Anti-Chavez leader held

www.news24.com 20/02/2003 18:05  - (SA)  

Caracas - Police have arrested business leader Carlos Fernandez, a top organiser of a 63-day strike to force President Hugo Chavez out of office, Venezuelan television reported early on Thursday.

Fernandez, from the Fedecamaras free trade body, was arrested as he was leaving a restaurant in the trendy commercial district of Las Mercedes, restaurant employees told Globovision television.

Police officers fired several shots, but the employees said no-one was injured during the arrest.

The Political Police (Disip) did not confirm Fernandez' arrest either publicly or to the Democratic Coordinator grouping political parties and civil rights groups opposed to the Chavez administration.

Fernandez and Venezuelan Workers' Confederation president Carlos Ortega were the two top leaders of a 63-day general strike by business and union groups against Chavez that ended February 2.

The strike reduced Venezuela's crude oil exports to a 150 000-barrel-per-day (bpd) trickle.
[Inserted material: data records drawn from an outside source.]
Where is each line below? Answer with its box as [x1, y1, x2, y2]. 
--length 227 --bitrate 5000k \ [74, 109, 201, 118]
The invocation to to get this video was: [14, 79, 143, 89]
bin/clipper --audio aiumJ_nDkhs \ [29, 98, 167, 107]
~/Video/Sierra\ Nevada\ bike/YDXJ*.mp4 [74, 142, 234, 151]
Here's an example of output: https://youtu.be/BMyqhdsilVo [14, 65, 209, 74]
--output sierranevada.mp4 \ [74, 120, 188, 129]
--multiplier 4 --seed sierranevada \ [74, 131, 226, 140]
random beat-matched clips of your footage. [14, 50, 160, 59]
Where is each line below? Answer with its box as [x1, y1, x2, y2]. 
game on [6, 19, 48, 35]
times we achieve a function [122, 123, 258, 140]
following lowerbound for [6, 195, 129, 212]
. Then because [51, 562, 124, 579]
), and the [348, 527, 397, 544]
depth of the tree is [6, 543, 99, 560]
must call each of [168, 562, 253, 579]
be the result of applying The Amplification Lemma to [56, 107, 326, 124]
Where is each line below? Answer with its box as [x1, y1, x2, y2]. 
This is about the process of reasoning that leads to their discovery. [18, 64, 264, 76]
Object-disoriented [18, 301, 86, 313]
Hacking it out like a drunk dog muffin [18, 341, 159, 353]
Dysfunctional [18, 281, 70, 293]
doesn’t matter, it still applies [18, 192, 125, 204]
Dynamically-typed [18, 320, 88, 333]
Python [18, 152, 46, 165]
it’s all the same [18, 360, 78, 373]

Production now has increased to two million bpd - still well below its normal, pre-strike output of 2.8 million bpd.

Chavez and opposition forces on Tuesday signed a non-violence pact, under the mediation of Organization of American States Secretary-General Cesar Gaviria.

More of a confidence-building measure than a political deal, the pact calls for "a climate of peace and calm in the country," and for the legislature to form a "Peace Commission" to investigate 70 deaths during a failed April coup against Chavez.
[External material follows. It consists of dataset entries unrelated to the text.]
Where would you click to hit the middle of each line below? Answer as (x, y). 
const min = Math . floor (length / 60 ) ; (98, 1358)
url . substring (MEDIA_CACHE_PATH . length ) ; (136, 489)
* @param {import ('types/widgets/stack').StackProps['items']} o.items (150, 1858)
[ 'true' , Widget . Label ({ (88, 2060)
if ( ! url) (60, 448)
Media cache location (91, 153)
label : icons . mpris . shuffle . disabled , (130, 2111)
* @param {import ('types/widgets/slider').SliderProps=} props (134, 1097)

Ortega told Globovision that Fernandez' arrest was part of the government's "terror" tactics against leading opposition members.
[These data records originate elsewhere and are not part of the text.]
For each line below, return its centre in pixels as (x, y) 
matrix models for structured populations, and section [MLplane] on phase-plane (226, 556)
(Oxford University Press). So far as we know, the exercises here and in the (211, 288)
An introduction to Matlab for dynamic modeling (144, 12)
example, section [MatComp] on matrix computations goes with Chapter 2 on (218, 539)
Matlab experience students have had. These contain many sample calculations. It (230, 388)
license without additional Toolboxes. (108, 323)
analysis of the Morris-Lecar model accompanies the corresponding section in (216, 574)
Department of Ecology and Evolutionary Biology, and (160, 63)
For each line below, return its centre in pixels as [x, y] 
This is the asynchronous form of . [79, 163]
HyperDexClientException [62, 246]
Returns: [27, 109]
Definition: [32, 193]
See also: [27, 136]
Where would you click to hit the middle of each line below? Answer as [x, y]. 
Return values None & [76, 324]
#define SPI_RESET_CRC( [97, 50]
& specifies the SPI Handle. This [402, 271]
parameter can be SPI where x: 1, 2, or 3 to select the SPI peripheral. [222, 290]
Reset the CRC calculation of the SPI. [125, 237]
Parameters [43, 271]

"We can't rule anything out," he added. "At the moment, our physical wellbeing and our families are in jeopardy."

Ortega said soon there would be "calls for street action both in the capital and the interior of the country".

Social democratic leader Timoteo Zambrano, who takes part in OAS-mediated talks with the Chavez administration to resolve the political crisis, said Fernadez' arrest "escalates the conflict further", and called on the international community to "intervene ugently".

Juan Fernandez, who leads a group of sacked employees of the state oil giant PDVSA, said the arrest showed the "desperation" of the government and called for popular action to demand Fernandez's release.

With no official word on the arrest, rumours were flying that Fernandez was on a government arrest list of 25 opposition leaders, or that he was kidnapped by either the secret police or pro-Chavez militants.

Weeks ago, Fernandez testified before the attorney-general's office in an investigation into the April 12 attempted coup that removed Chavez from office for 47 hours.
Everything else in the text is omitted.